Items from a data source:
== Segment start ==

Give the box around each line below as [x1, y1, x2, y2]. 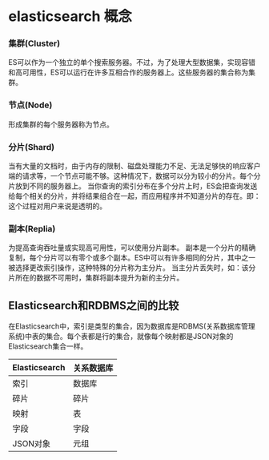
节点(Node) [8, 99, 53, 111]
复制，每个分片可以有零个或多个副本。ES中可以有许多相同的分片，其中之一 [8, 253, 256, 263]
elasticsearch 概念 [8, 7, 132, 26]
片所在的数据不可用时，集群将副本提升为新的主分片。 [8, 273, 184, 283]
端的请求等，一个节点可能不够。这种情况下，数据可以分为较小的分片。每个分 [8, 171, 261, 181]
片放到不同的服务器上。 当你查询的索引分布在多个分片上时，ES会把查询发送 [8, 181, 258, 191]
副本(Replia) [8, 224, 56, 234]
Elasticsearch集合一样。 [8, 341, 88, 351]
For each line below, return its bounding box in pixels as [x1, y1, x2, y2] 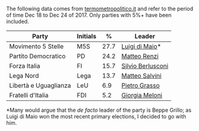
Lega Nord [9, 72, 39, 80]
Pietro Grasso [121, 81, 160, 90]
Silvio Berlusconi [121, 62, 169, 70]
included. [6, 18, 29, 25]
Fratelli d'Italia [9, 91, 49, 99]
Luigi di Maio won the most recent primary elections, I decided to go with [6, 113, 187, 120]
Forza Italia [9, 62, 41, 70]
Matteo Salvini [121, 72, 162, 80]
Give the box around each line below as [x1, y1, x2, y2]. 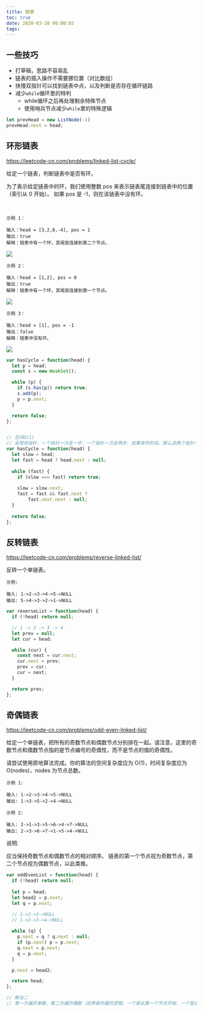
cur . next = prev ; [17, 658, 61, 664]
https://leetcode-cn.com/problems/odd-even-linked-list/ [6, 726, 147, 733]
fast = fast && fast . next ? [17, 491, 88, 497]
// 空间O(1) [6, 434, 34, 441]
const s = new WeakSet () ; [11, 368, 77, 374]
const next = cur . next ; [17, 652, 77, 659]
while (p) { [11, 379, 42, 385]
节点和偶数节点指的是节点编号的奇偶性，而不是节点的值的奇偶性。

== Segment end ==

Exercise
Please work out how many lines above contain the string "const", and reply with that number alone.

Your response
2